[Stored records]
####################

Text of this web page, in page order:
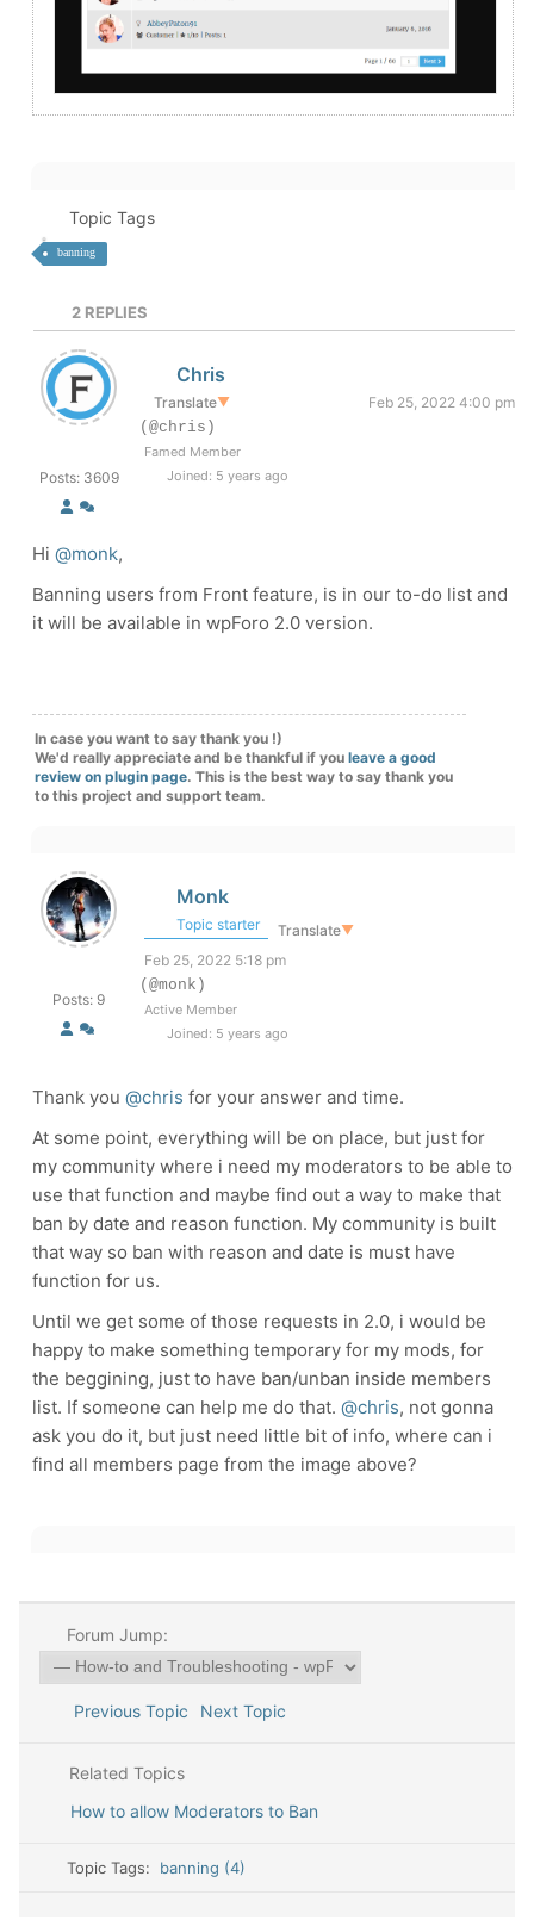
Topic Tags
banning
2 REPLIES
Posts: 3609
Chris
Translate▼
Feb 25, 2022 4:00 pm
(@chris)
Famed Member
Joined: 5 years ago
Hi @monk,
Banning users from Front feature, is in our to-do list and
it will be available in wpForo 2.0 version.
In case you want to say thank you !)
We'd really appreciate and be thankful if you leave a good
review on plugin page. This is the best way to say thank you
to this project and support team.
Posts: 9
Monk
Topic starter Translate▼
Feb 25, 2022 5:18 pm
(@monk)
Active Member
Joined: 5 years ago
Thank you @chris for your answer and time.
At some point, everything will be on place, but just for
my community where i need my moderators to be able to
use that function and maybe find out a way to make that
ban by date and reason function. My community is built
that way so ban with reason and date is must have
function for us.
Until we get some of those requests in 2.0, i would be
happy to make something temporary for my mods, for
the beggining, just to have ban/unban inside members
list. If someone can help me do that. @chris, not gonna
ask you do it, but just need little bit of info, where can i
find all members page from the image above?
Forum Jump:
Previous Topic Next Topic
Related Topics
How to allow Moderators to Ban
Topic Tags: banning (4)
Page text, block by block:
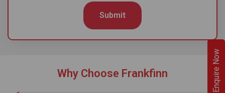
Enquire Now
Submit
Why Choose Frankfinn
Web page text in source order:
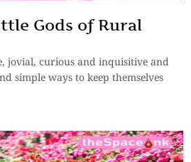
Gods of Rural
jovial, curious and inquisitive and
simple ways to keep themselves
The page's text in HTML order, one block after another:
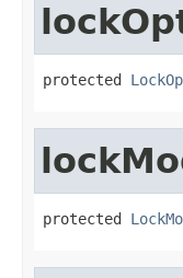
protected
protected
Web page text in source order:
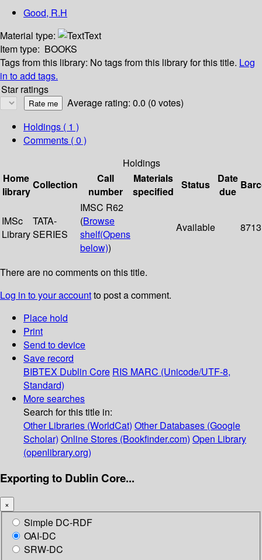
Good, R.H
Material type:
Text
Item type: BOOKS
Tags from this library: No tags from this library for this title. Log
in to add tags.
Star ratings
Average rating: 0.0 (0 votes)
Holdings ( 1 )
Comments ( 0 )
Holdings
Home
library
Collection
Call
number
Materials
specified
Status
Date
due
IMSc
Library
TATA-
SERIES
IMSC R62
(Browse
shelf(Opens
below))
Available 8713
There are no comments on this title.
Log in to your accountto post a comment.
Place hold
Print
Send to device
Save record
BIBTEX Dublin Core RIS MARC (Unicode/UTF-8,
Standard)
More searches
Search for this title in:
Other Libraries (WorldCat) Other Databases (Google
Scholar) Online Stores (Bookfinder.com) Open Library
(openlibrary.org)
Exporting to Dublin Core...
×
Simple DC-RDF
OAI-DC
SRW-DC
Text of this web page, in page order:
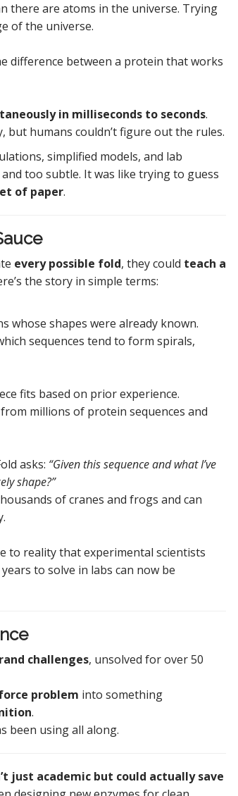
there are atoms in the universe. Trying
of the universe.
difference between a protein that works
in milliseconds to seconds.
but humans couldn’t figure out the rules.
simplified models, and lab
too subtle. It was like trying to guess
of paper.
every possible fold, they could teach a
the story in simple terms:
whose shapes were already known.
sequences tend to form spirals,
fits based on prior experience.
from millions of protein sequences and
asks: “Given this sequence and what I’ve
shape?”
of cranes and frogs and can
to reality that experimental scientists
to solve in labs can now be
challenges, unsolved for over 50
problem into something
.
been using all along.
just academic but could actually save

####################

Work out how many lines in the data hold the word "make"; reply with the number alone.

2